Who is the real Dice Man? The elusive writer behind a cult novel - robin_reala
https://www.theguardian.com/news/2019/nov/07/the-dice-man-elusive-author-luke-rhinehart-george-cockroft-emmanuel-carrere
======
Zhyl
It's interesting to compare "Dice Man"[0] with "Yes Man"[1] (the book, not the
Jim Carrey film adaptation).

Both books are about people putting their decision making to an external force
(Dice man with a die, Yes Man by accepting any offer or invitation that he was
given). Dice Man embraces randomness which ultimately leads to Chaos and self
destruction.

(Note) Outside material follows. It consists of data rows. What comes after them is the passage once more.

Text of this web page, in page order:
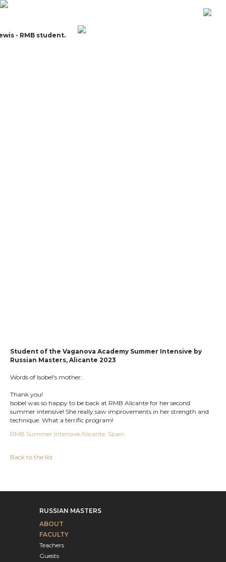
Student of the Vaganova Academy Summer Intensive by
Russian Masters, Alicante 2023
Words of Isobel's mother:
Thank you!
Isobel was so happy to be back at RMB Alicante for her second
summer intensive! She really saw improvements in her strength and
technique. What a terrific program!
RMB Summer Intensive Alicante, Spain
Back to the list
RUSSIAN MASTERS
ABOUT
FACULTY
Teachers
Guests
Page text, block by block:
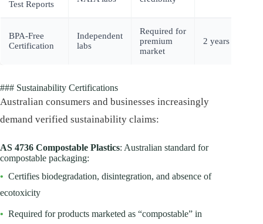
Test Reports
BPA-Free
Certification
Independent
labs
Required for
premium
market
2 years
### Sustainability Certifications
Australian consumers and businesses increasingly
demand verified sustainability claims:
AS 4736 Compostable Plastics: Australian standard for
compostable packaging:
• Certifies biodegradation, disintegration, and absence of
ecotoxicity
• Required for products marketed as “compostable” in
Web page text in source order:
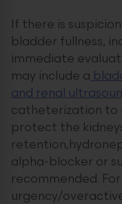
If there is
bladder fullness,
immediate
may include a
and renal
catheterization to
protect the
alpha-blocker or
recommended.
urgency/
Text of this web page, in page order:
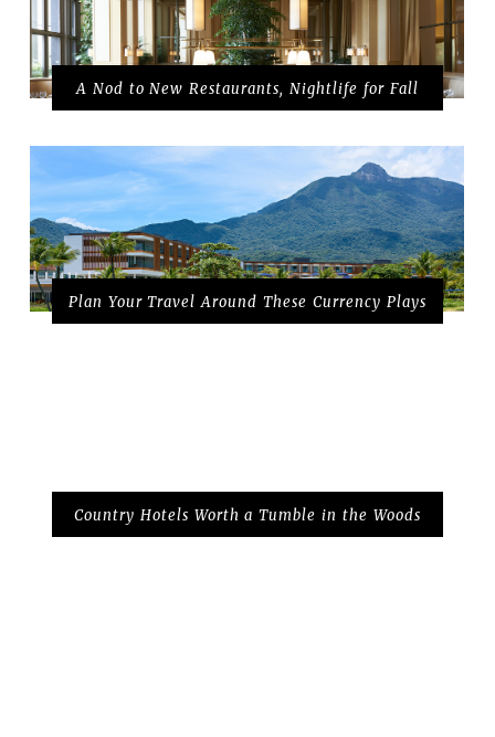
A Nod to New Restaurants, Nightlife for Fall
Plan Your Travel Around These Currency Plays
Country Hotels Worth a Tumble in the Woods
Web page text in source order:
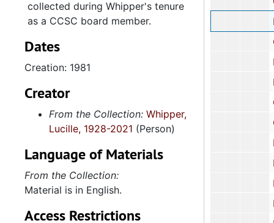
Dr.
collected during Whipper's tenure
as a CCSC board member.
Dates
Creation: 1981
Creator
From the Collection: Whipper,
Lucille, 1928-2021 (Person)
Language of Materials
From the Collection:
Material is in English.
Access Restrictions
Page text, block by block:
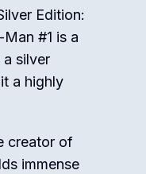
Edition:
#1 is a
silver
a highly
creator of
immense
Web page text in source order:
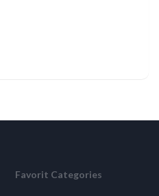
Favorit Categories
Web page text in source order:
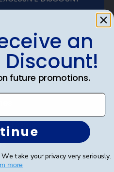
Frames
an
Discount!
future promotions.
take your privacy very seriously.
more
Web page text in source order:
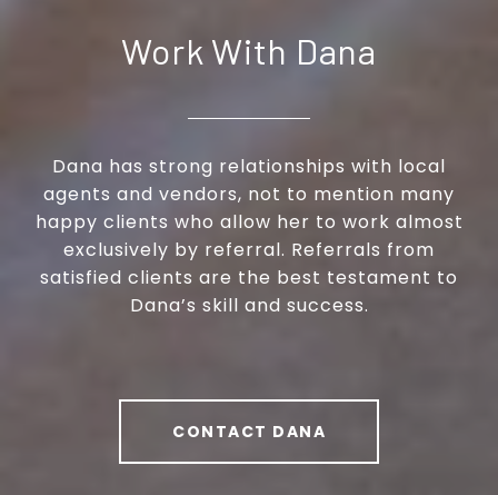
Work With Dana
Dana has strong relationships with local
agents and vendors, not to mention many
happy clients who allow her to work almost
exclusively by referral. Referrals from
satisfied clients are the best testament to
Dana’s skill and success.
CONTACT DANA
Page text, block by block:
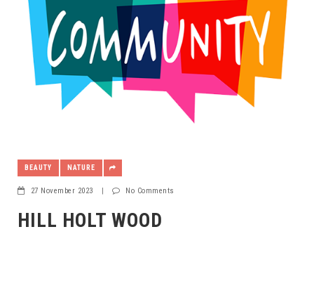
BEAUTY NATURE
27 November 2023 | No Comments
HILL HOLT WOOD
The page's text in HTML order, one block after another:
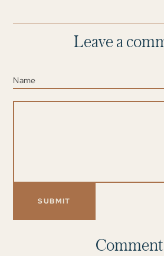
Leave a
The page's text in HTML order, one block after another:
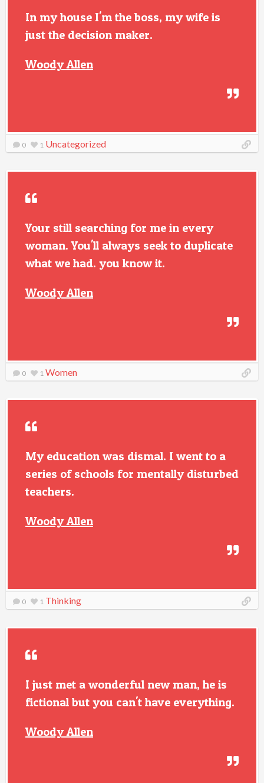
In my house I'm the boss, my wife is
just the decision maker.
Woody Allen
0 1 Uncategorized
Your still searching for me in every
woman. You'll always seek to duplicate
what we had. you know it.
Woody Allen
0 1 Women
My education was dismal. I went to a
series of schools for mentally disturbed
teachers.
Woody Allen
0 1 Thinking
I just met a wonderful new man, he is
fictional but you can't have everything.
Woody Allen
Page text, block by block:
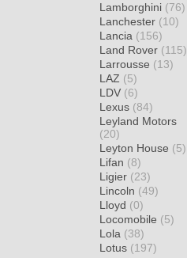
Lamborghini (76)
Lanchester (10)
Lancia (156)
Land Rover (115)
Larrousse (13)
LAZ (5)
LDV (6)
Lexus (84)
Leyland Motors
(20)
Leyton House (5)
Lifan (8)
Ligier (23)
Lincoln (49)
Lloyd (0)
Locomobile (5)
Lola (38)
Lotus (197)
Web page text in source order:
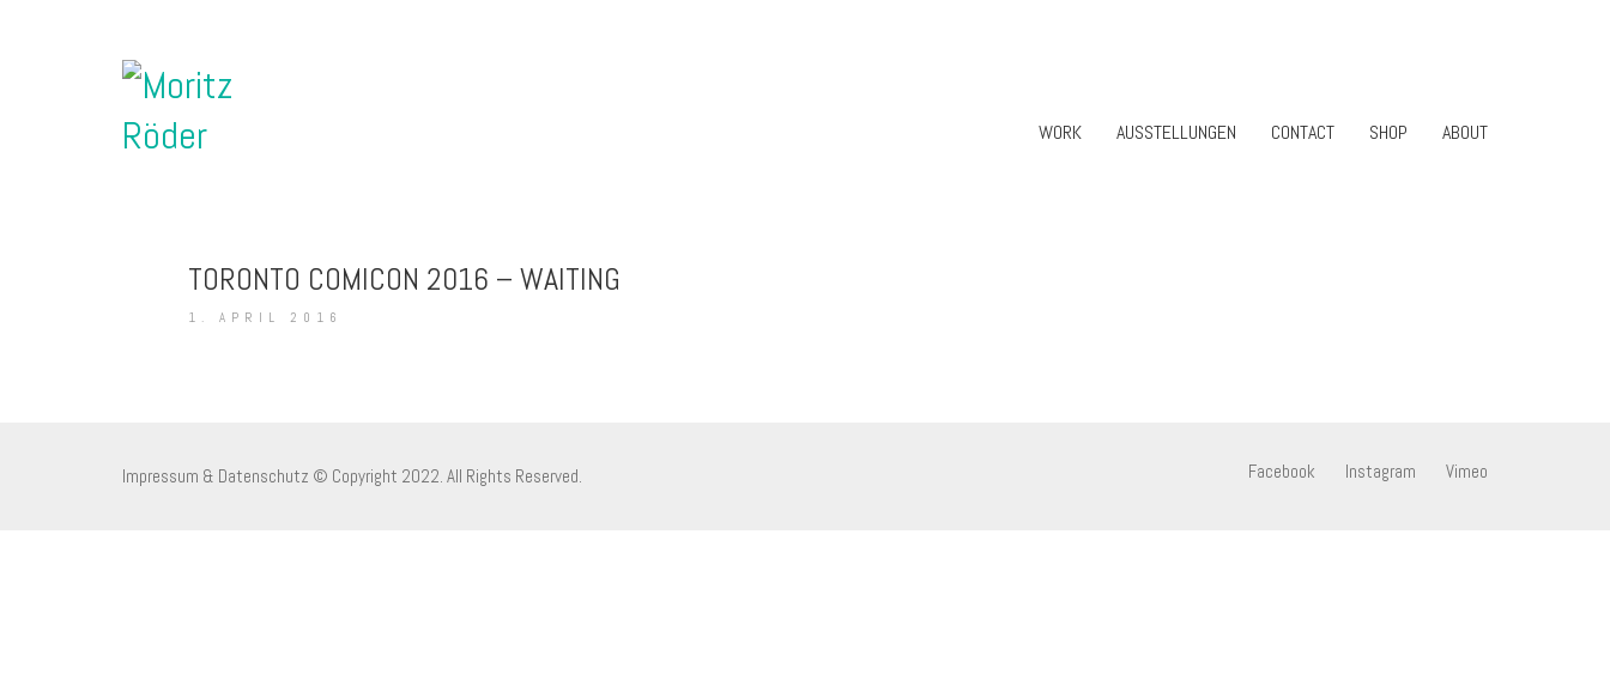
WORK AUSSTELLUNGEN CONTACT SHOP ABOUT
TORONTO COMICON 2016 – WAITING
1. APRIL 2016
Facebook Instagram Vimeo
Impressum & Datenschutz © Copyright 2022. All Rights Reserved.
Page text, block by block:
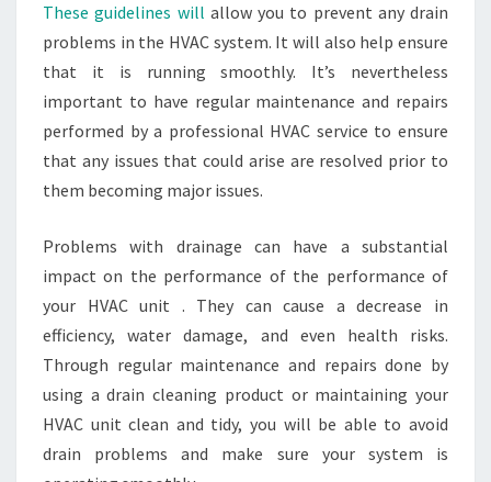
These guidelines will allow you to prevent any drain
problems in the HVAC system. It will also help ensure
that it is running smoothly. It’s nevertheless
important to have regular maintenance and repairs
performed by a professional HVAC service to ensure
that any issues that could arise are resolved prior to
them becoming major issues.
Problems with drainage can have a substantial
impact on the performance of the performance of
your HVAC unit . They can cause a decrease in
efficiency, water damage, and even health risks.
Through regular maintenance and repairs done by
using a drain cleaning product or maintaining your
HVAC unit clean and tidy, you will be able to avoid
drain problems and make sure your system is
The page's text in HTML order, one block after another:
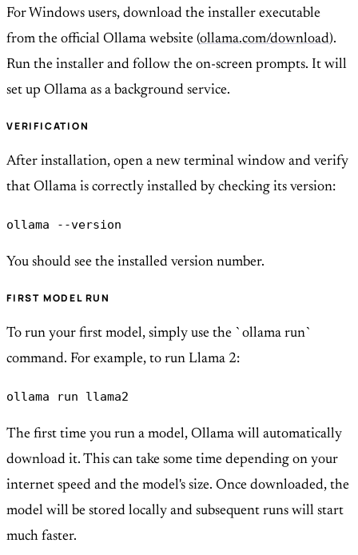
For Windows users, download the installer executable
from the official Ollama website (ollama.com/download).
Run the installer and follow the on-screen prompts. It will
set up Ollama as a background service.
VERIFICATION
After installation, open a new terminal window and verify
that Ollama is correctly installed by checking its version:
ollama --version
You should see the installed version number.
FIRST MODEL RUN
To run your first model, simply use the `ollama run`
command. For example, to run Llama 2:
ollama run llama2
The first time you run a model, Ollama will automatically
download it. This can take some time depending on your
internet speed and the model's size. Once downloaded, the
model will be stored locally and subsequent runs will start
much faster.
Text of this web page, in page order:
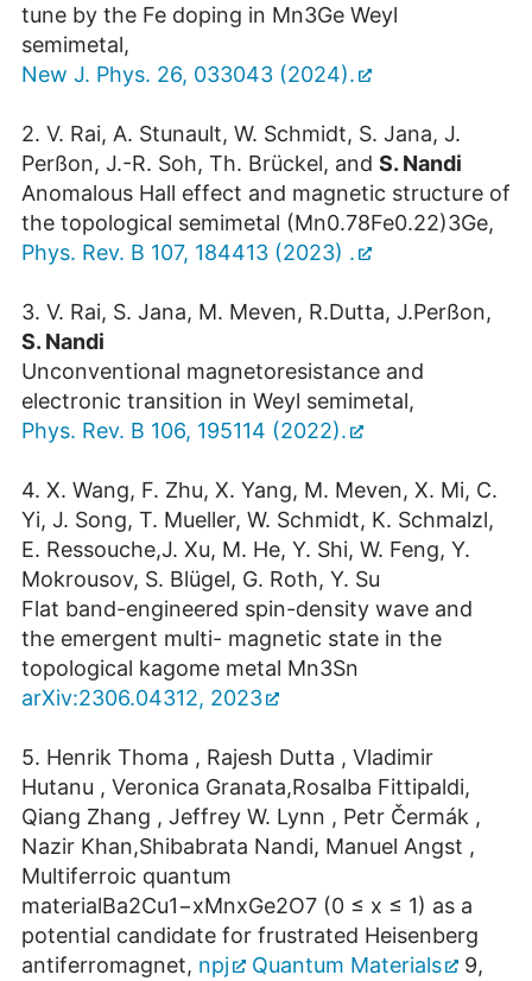
tune by the Fe doping in Mn3Ge Weyl
semimetal,
New J. Phys. 26, 033043 (2024).
2. V. Rai, A. Stunault, W. Schmidt, S. Jana, J.
Perßon, J.-R. Soh, Th. Brückel, and S. Nandi
Anomalous Hall effect and magnetic structure of
the topological semimetal (Mn0.78Fe0.22)3Ge,
Phys. Rev. B 107, 184413 (2023) .
3. V. Rai, S. Jana, M. Meven, R.Dutta, J.Perßon,
S. Nandi
Unconventional magnetoresistance and
electronic transition in Weyl semimetal,
Phys. Rev. B 106, 195114 (2022).
4. X. Wang, F. Zhu, X. Yang, M. Meven, X. Mi, C.
Yi, J. Song, T. Mueller, W. Schmidt, K. Schmalzl,
E. Ressouche,J. Xu, M. He, Y. Shi, W. Feng, Y.
Mokrousov, S. Blügel, G. Roth, Y. Su
Flat band-engineered spin-density wave and
the emergent multi- magnetic state in the
topological kagome metal Mn3Sn
arXiv:2306.04312, 2023
5. Henrik Thoma , Rajesh Dutta , Vladimir
Hutanu , Veronica Granata,Rosalba Fittipaldi,
Qiang Zhang , Jeffrey W. Lynn , Petr Čermák ,
Nazir Khan,Shibabrata Nandi, Manuel Angst ,
Multiferroic quantum
materialBa2Cu1−xMnxGe2O7 (0 ≤ x ≤ 1) as a
potential candidate for frustrated Heisenberg
antiferromagnet, npj Quantum Materials
9,

Yes Man embraces positivity and most of the outcomes are positive
and constrictive.

One of the main issues I had with Dice Man when I read it was that you were
kind of limited in a way because you were making a discreet set of decisions
and it seems like the book was encouraging you to always include destructive
options, which would occur (intrinsically) with a probability of some multiple
of 1/6\. To abuse the gamblers ruin, this basically means that if you're
including destructive options, then you're almost certain to do damage to
yourself eventually.

To that end, it didn't really seem that useful to me as a philosophy or as a
tool. Not in any meaningful way. Yes Man, on the other hand, feels like it has
greatly changed my life for the better. Your flatmate comes home from work and
says to you "I've just had someone pull out of a gig. Want to come? I'm
leaving in half an hour". You go, putting aside the fact that you're tired and
were looking forward to some quiet TV. You meet someone who you end up dating
for a few years. Or how a friend at college invited me to a talk given by
local companies in the area offering industrial placements (year long
internships taken as part of the degree). It was in 5 minutes time and I
wasn't on the 4 year course that the placement was a part of. I had a free
period so I went. Off the back of that I changed my course to the 4 year,
applied to one of the companies that presented. I got the placement and off
the back of that learned basically all the technical skills that got me my
first job out of college. So on and etc.

I can't see the dice really allowing for that kind of flow, unless you use a
d20 and heavily stack all of the options with positive, enriching and life
affirming options. Which, really, isn't what the Dice Man book encourages at
all.

[0]
[https://en.wikipedia.org/wiki/The_Dice_Man](https://en.wikipedia.org/wiki/The_Dice_Man)

[1]
[https://en.wikipedia.org/wiki/Yes_Man_(book)](https://en.wikipedia.org/wiki/Yes_Man_\(book\))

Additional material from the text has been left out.